Early in November, Mainers voted whether to increase regulations on clearcutting forests in Maine. The measure failed, and failed to decide a hotly-debated issue that has raged in Maine for years. A referendum last November to ban clear cutting was also narrowly defeated.

Although organizations on both sides of the issue—the paper companies and some preservationists—favored the referendum this time around, other preservationist groups opposed it, saying it did not go far enough to protect the forest. In addition, some small landowners felt it was intrusive.

The dual approval seemed to bode well for the measure. The paper industry, which uses the forests, is the biggest money maker in a state which lacks a strong manufacturing economy. Tourism is second.

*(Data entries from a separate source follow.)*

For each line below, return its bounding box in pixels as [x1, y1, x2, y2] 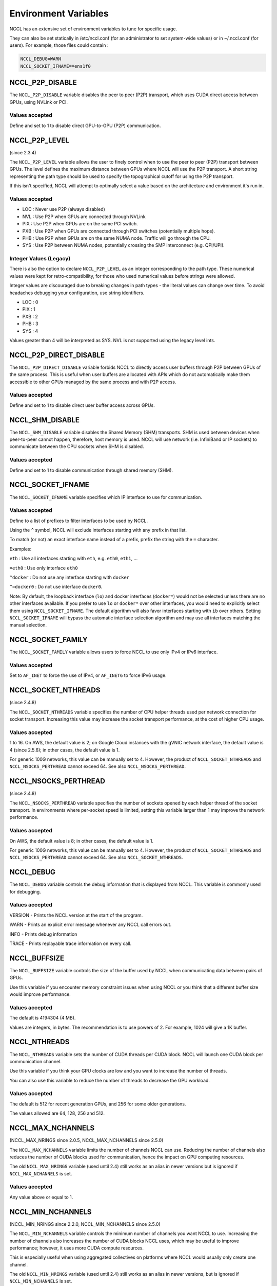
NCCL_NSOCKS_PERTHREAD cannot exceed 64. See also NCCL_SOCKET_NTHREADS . [9, 854, 183, 861]
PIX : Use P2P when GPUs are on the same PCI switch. [22, 221, 138, 227]
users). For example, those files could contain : [9, 42, 109, 48]
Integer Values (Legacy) [9, 255, 71, 262]
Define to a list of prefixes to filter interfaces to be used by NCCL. [9, 517, 148, 524]
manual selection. [9, 622, 47, 628]
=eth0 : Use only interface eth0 [9, 565, 78, 571]
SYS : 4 [22, 328, 38, 334]
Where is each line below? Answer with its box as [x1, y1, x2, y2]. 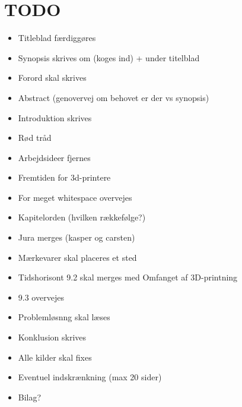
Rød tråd [18, 131, 52, 144]
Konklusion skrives [18, 331, 87, 343]
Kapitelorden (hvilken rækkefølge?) [18, 211, 146, 223]
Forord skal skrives [18, 71, 87, 84]
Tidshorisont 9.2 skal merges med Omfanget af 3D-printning [18, 271, 238, 283]
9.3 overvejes [18, 291, 64, 303]
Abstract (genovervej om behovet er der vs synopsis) [18, 91, 209, 103]
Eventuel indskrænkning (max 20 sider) [18, 371, 162, 383]

In the late 1970s and early 1980s, the trend in Maine was strongly preservationist. Now, with the development of environmentally friendly businesses, Mainers seem to lean toward economic growth and sensible management of resources.

“Somebody said a long time ago, you can’t eat the scenery,” says Donald Krause, MD, a Bangor internist. “I think the emphasis is now becoming, ‘How do you make a stable job environment? How do you invite new businesses to come in that are environment friendly?’

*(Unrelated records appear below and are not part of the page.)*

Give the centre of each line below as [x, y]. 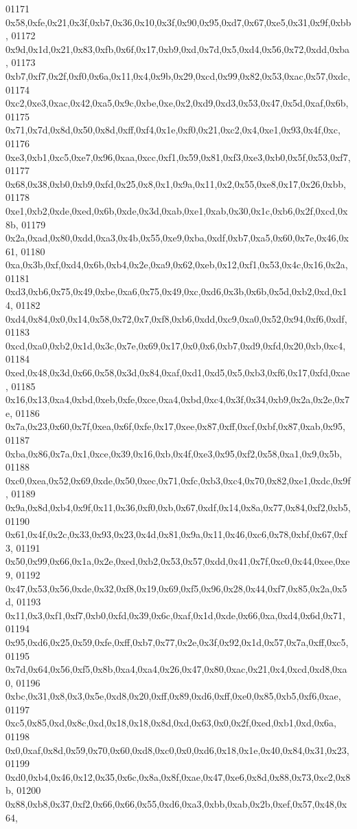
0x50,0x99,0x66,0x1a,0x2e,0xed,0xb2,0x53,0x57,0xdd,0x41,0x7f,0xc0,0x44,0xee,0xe [178, 561]
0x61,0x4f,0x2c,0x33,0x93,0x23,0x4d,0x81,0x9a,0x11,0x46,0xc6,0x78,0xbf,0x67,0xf [176, 534]
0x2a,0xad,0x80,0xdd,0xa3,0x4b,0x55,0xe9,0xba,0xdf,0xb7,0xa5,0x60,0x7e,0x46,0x [177, 238]
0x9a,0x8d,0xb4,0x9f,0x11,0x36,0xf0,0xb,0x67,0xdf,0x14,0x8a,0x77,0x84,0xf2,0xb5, [178, 507]
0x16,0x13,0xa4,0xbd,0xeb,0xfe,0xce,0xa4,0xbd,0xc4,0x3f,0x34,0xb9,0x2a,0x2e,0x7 [178, 399]
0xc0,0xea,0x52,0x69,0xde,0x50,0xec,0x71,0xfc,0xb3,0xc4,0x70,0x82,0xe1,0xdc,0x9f [178, 480]
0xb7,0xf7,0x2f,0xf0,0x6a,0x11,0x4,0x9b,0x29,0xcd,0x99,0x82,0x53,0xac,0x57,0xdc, [178, 75]
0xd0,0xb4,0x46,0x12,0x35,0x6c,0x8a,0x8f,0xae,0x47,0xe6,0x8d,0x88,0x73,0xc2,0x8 [178, 776]
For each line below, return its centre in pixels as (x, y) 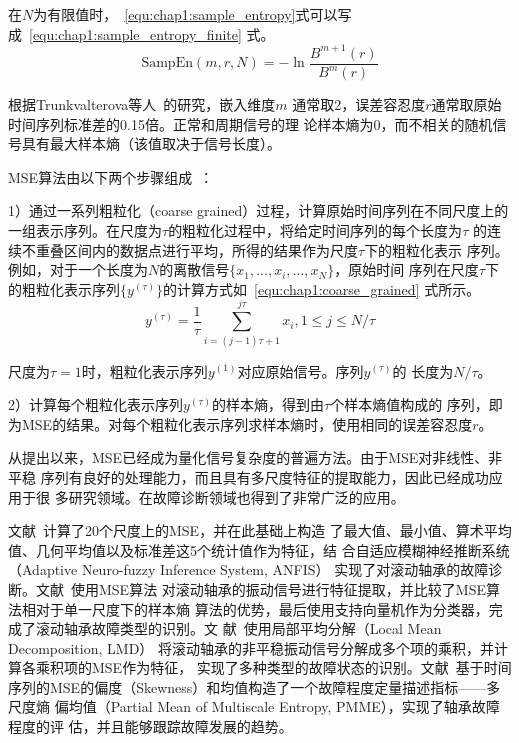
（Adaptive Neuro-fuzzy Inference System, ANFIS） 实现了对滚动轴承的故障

“You have to balance growth with the environment. I think Maine is very keen about that,” says Krause.

A city in the country

In the center of the state and tangent to all the elements of conflict and prosperity in Maine is Bangor, a city of 33,000 located midway between the coastal and woodland regions. The city is where citizens from the central, eastern, and northern parts of the state converge to find medical care, legal services, do their banking, and shop. Bangor is ‘the city’ for nearly 400,000 people of Maine.

“It looks like a little city of 30,000 yet it has a medical center with 430 beds and an open-heart surgery program. That contrast is really a metaphor for what this city serves in many ways,” says Erik Steele, DO.

Yet Bangor retains the character of a small city. “We’re the referral area for 400,000 people but you don’t have to live with them,” says internist Frank Bragg, MD. “I call it a city in the country.”

Residents relish the freedom to allow their children to play in the neighborhoods. They don’t need home alarms or auto security systems—some don’t even lock their cars.

“I live in a community where I’m not afraid to have my children walk on the streets or to go trick-or-treating,” says Steele. “But on the other hand it has a symphony orchestra and an active theater group.”

“It doesn’t mean we don’t have crime,” Steele adds. “Every once in a while something happens here that makes us all gasp. But the fact that it makes us all gasp is a testimony that it is not an everyday occurrence.”

The novels of Stephen King, a 17-year resident of Bangor, probably generate more gasps than local crimes. Bangor averages only 71 violent crimes per year per 100,000 persons. The national average is 408. Maine, as a state, ranks 47th in its violent crime rate with 130 violent crimes per 100,000 population.

The University of Maine in Orono, 15 miles northeast of Bangor, lends an academic tone to Bangor. “It is a very community- focused university so that it is easy to se it, easy to access it. That has a huge impact on the community,” says Krause.